Insight 2005


I'm just back from "Insight 2005 - the only exhibition and conference for buyers and users of market research". If someone caught my eye and said "can I tell you a bit about our company" I'd say "sure, tell me what you know about blogging". My overall impression is this is not a widely understood term.
The conference was large but mainly to do with suppliers to the market research industry, or else quantitative companies and this year, lots and lots of "online research" companies. Can I just say, very little differentiation between them. No clear cut positioning although some very nice logos and material.

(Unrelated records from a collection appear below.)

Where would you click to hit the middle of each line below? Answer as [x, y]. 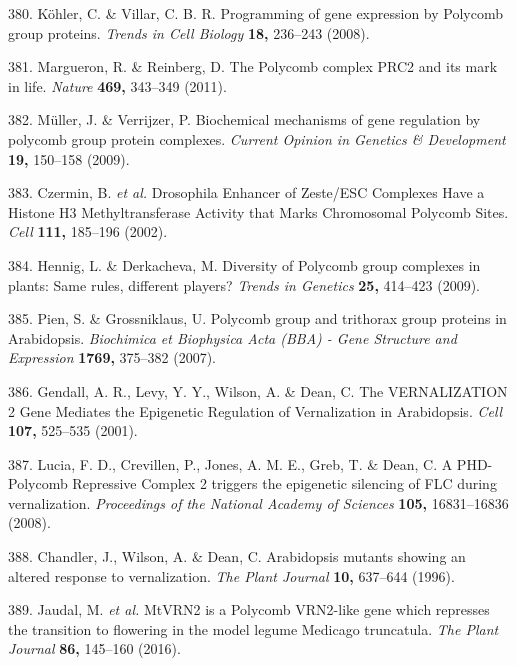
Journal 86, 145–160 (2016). [94, 648]
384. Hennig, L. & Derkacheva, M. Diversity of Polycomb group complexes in [244, 264]
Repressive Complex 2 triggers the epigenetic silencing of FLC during [284, 483]
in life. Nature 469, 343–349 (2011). [117, 85]
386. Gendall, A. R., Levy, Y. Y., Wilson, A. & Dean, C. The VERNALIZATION [258, 390]
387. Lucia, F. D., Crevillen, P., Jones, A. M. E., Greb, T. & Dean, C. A [230, 463]
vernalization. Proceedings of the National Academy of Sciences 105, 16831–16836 [258, 502]
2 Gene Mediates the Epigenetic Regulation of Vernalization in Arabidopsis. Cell [255, 410]
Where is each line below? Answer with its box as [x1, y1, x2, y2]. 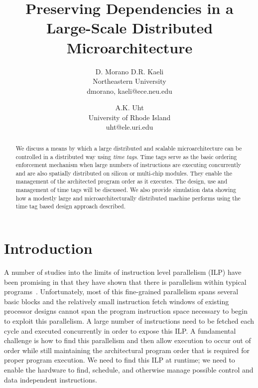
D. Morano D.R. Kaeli [95, 66, 164, 76]
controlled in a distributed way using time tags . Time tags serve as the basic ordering [15, 152, 237, 161]
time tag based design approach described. [15, 202, 126, 210]
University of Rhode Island [88, 112, 171, 122]
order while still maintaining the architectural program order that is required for [4, 345, 250, 355]
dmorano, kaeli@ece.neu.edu [87, 85, 172, 96]
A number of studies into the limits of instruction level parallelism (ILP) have [4, 267, 242, 277]
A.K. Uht [115, 102, 144, 113]
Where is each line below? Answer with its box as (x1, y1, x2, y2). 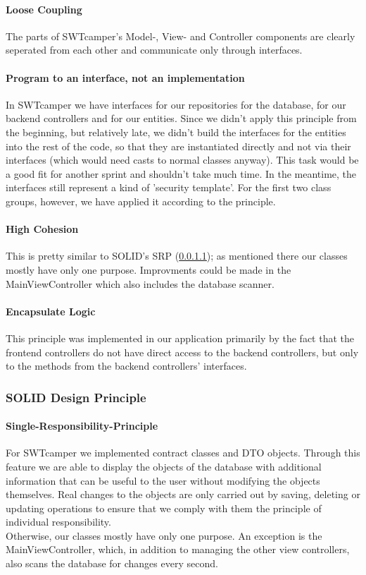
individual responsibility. (6, 514, 111, 529)
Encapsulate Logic (6, 303, 96, 318)
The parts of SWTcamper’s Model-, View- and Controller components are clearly (6, 28, 355, 43)
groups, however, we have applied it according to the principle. (6, 193, 276, 208)
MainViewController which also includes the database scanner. (6, 276, 274, 291)
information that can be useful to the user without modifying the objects (6, 473, 320, 488)
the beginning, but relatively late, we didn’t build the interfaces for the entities (6, 124, 346, 139)
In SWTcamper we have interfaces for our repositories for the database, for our (6, 97, 346, 111)
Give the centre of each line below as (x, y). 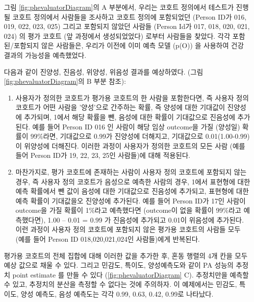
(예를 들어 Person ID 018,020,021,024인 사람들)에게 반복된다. (108, 239)
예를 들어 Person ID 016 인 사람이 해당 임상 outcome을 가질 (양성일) (136, 126)
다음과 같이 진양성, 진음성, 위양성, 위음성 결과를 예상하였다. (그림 (104, 71)
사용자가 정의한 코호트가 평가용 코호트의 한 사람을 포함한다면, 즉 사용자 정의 (132, 97)
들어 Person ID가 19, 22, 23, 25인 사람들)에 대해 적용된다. (103, 155)
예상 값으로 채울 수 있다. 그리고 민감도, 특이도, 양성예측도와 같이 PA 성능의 (119, 265)
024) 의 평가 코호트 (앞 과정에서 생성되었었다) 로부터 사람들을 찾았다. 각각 (117, 36)
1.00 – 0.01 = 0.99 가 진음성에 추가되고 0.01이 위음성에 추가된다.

This is certainly true for "brainjuicer", "The MindReading Agency". I love their logo and I love that tagline. So I asked a researcher on the stand "what's involved in the mind reading?" Turns out it's something to do with the "patented technology" which "enables respondents to express what they think and feel about the research topics".
Everyone's looking for a way to make doing "proper" research easier. I haven't found a methodology that achieves this and probably wouldn't trust it to determine the deeper feelings people have in any case. That takes a considerable amount of time and fieldwork by experienced researchers.
I never ask these companies "how can you be sure respondents are telling the truth about themselves" because I have it fixed in my head that people exaggerate all sorts of information about themselves and no researcher can convince me otherwise. Like to see them try, of course. I also wonder about online research, as it's based on respondents having decent typing and mouse skills and I'm just not buying it.
According to 'trendwatching.com', blogging is one of the ways that "Generation C" expresses themselves. C for creativity. Putting up photos, writing on a blog, or sharing music and film files is all part of this increase in creative activity. You can read more about 'Generation C' here.
The number of truly creative friends I've got who say "I just wouldn't have the time to blog" is astonishing. And kind of flattering. Does this sound like I've crafted it for ages? I'm typing away with narry a pause to crack open the thesaurus, except to look up much better words for the word "stupid".
Because that's the first word that comes to mind when describing the latest research survey that's being quoted as if it were the most trustworthy set of statistics since, well, the Lancet casualty figures. The research quoted in the Telegraph last Sunday is: unsound, laughable, meaningless, moronic, worthless, brainless, deficient and just down right ghastly. If you know ANYTHING about market research, you know I'm right.